My DNS has been working just fine, but just noticed today that this particular sub-domain hasn’t had its certs auto-renewed. I do use Cloudflare and A/AAAA records to manage my DNS, if that matters (I get a bad handshake error when navigating to the sub-domain in question)
If you want the SSL certificate issued by Fly, it needs to verify your domain. However if your DNS record is orange-cloud (proxied by them), it can’t. Since it gets a Cloudflare IP back.
The simplest option is therefore to not use the Cloudflare proxy.
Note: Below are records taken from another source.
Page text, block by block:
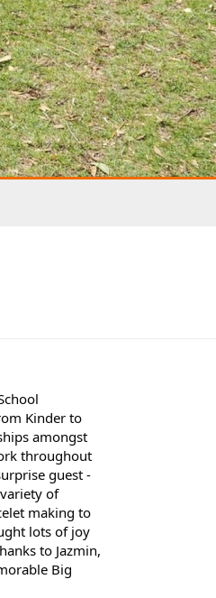
Kinder to
amongst
throughout
guest -
of
making to
lots of joy
to Jazmin,
Big

Click the orange cloud in their UI and it should toggle to grey (non-proxied).
But of course you then lose Cloudflare’s benefits (bots, DDoS, geo-headers and whatever else your app may need). That’s the trade-off.
If you need to keep Cloudflare involved and so keep an orange-cloud DNS record, there are different options.
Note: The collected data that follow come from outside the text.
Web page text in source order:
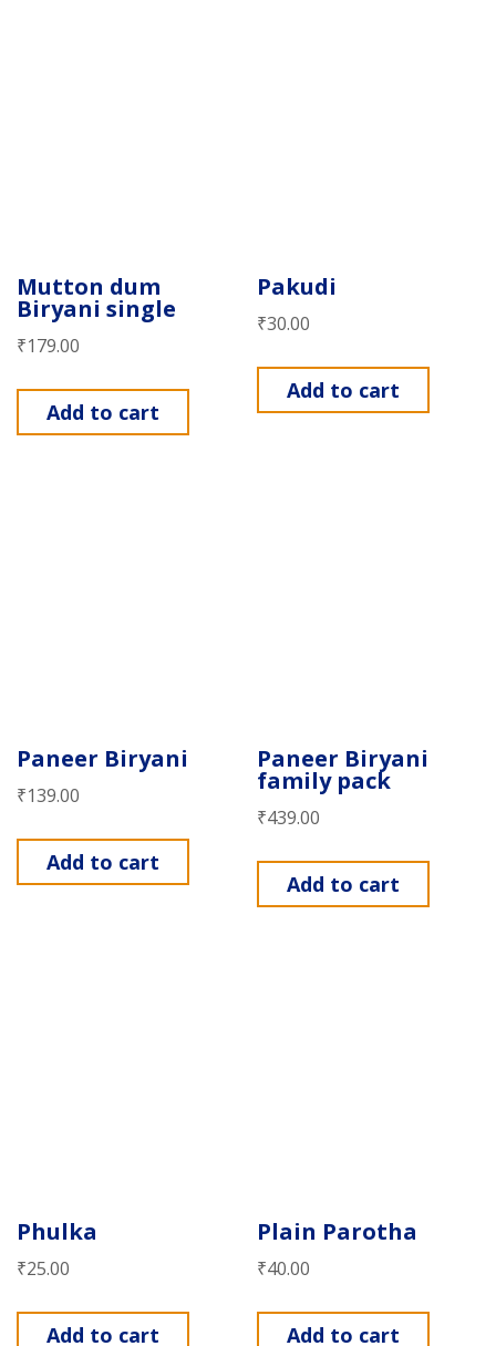
Mutton dum
Biryani single
₹179.00
Add to cart
Pakudi
₹30.00
Add to cart
Paneer Biryani
₹139.00
Add to cart
Paneer Biryani
family pack
₹439.00
Add to cart
Phulka
₹25.00
Add to cart
Plain Parotha
₹40.00
Add to cart

You could change to “flexible” mode:
Or install its origin certificate on your Fly app (also linked somewhere on that page)
Or add an extra grey-cloud acme TXT record to your DNS that Fly can use to verify your domain.
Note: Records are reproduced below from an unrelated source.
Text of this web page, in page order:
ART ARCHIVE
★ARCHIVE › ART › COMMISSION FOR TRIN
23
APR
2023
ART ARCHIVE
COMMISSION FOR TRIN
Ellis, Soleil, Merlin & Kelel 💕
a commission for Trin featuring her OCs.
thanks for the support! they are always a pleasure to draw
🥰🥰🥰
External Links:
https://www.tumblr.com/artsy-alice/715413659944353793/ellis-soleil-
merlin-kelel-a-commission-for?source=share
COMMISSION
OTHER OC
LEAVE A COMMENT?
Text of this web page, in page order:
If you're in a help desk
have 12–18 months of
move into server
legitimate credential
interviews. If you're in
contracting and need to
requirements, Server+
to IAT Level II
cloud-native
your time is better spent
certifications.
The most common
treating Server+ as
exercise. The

Thank you Greg! I’m looking to maintain Cloudflare’s security features
Regarding the acme TXT record solution, I’ve added the grey-cloud acme TXT record and I get a green check for ownership verification on the Fly side, but “Check again” doesn’t trigger recertification – are there other steps to that solution?
Yep, the acme TXT record should let Fly verify you own the domain and so allow the certificate to be issued. That should mean you can use Cloudflare orange-cloud still, while also keeping a secure connection from it to the origin (in this case, your Fly app).
It sounds like you are getting it verified, by the green tick. So it may be issued shortly. Not sure how long it takes to re-certify.
The other possible issue is I recall there being some complications with apex/root domains. Like if you use that approach for Cloudflare with example.com and not www.example.com It should work for sub-domains but I’m not sure about the apex one.
The let’s encrypt (which I assume they still use, behind the scenes) docs mention a TXT record but that screenshot shows CNAME … I guess go with whatever the Fly UI asks for though. After all, the green tick suggests its happy.
As for the time it’ll take, no idea but … I guess if your site is not working anyway … you don’t have much to lose by removing the cert from the flyctl cli … and then add it again. That should start the clock again, but this time you have the acme record already in place and so it would (possibly) work? Total guess.